Skip to content

joaorafaelm/text-classification-python

Repository files navigation

Retail products classifier

This project helps classify retail products into categories. Although in this example the categories are structured in a hierarchy, to keep it simple I considered all subcategories as top-level. The main packages used in this projects are: sklearn, nltk and dataset.

You can read the post explaining this project here.

You will need Python3+ to use this project.

Installation

1. Download

Now, you need the text-classification-python project files in your workspace:

$ git clone https://github.com/joaorafaelm/text-classification-python;
$ cd text-classification-python;

2. Virtualenv (Optional)

You should already know what is virtualenv at this stage. So, simply create it for the project:

$ virtualenv venv;
$ source venv/bin/activate;

3. Requirements

You will find the requirements.txt. To install them, simply type:

$ pip install -r requirements.txt

Running the scraper

To run the scraper you will need a csv of ASINS (amazons product identifier).
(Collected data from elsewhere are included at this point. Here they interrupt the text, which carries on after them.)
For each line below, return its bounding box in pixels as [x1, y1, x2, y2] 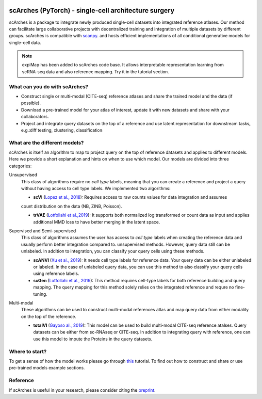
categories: [9, 163, 32, 169]
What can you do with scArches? [9, 83, 88, 90]
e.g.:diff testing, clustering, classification [21, 127, 103, 133]
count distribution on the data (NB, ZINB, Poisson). [21, 203, 122, 209]
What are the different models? [9, 139, 84, 146]
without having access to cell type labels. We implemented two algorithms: [21, 186, 171, 192]
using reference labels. [33, 271, 80, 276]
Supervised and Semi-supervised [9, 228, 76, 234]
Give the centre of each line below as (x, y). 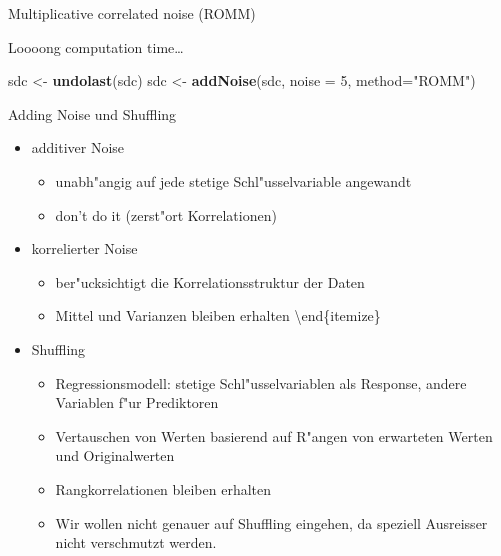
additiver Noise (78, 147)
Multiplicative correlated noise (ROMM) (132, 13)
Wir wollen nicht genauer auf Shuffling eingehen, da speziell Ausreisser (271, 522)
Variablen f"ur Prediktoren (137, 402)
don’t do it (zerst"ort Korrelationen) (166, 214)
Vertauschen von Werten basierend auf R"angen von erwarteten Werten (274, 435)
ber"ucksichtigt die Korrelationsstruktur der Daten (210, 281)
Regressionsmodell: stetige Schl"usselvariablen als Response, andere (261, 382)
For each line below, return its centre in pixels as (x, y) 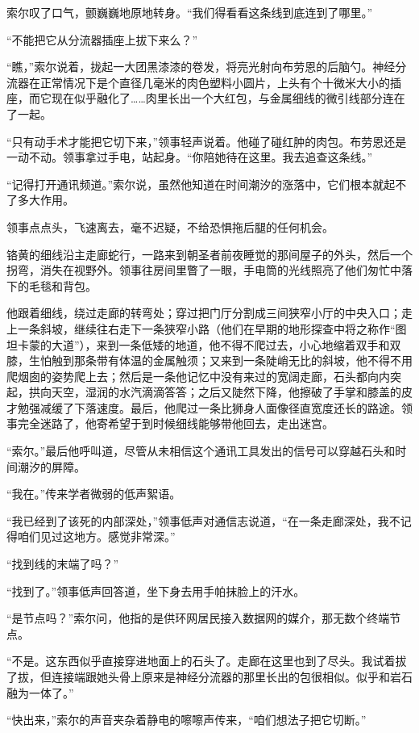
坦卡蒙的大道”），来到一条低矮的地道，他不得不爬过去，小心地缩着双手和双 (204, 344)
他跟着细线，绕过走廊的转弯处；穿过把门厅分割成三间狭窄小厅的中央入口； (204, 313)
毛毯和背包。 (62, 285)
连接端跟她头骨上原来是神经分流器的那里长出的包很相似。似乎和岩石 (232, 676)
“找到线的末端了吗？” (63, 564)
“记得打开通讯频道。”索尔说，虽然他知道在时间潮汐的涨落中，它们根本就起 (201, 184)
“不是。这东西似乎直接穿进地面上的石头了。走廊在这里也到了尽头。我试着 (201, 661)
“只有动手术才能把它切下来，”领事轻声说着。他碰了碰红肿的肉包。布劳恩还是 (207, 141)
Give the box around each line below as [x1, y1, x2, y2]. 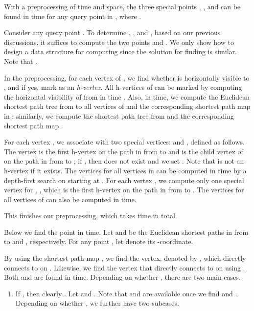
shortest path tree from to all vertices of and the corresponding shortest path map [4, 101, 251, 111]
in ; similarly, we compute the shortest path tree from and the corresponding [4, 110, 234, 121]
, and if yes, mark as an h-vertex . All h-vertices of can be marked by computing [4, 82, 242, 92]
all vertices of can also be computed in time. [4, 194, 137, 204]
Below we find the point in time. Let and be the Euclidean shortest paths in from [4, 227, 249, 237]
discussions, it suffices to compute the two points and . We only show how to [4, 37, 234, 47]
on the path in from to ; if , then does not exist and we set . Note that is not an [4, 156, 244, 166]
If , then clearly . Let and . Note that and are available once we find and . [15, 288, 237, 298]
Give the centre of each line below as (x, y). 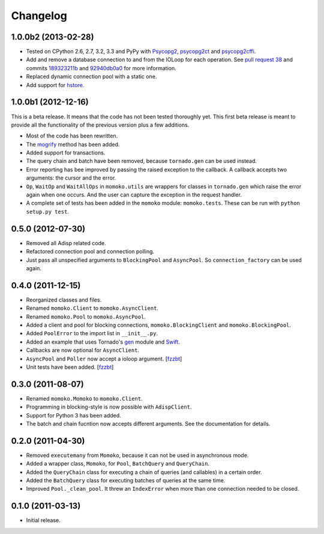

Just search the webz for it. And then run:

python amazon_scrape.py

All data will be saved into sqlite (file database.db), table products.

Dump the database

datafreeze .datafreeze.yaml

This will create a json file under the directory dumps/.

Data preparation

python data_prep.py

The script will create a new file called products.json at the root of the project, and print out the category tree structure. Change the value of the variables default_depth, min_samples and domain if you need more data.

Classify and get prediction results.

python classify.py

It will print out the accuracy of each category, along with the confusion matrix.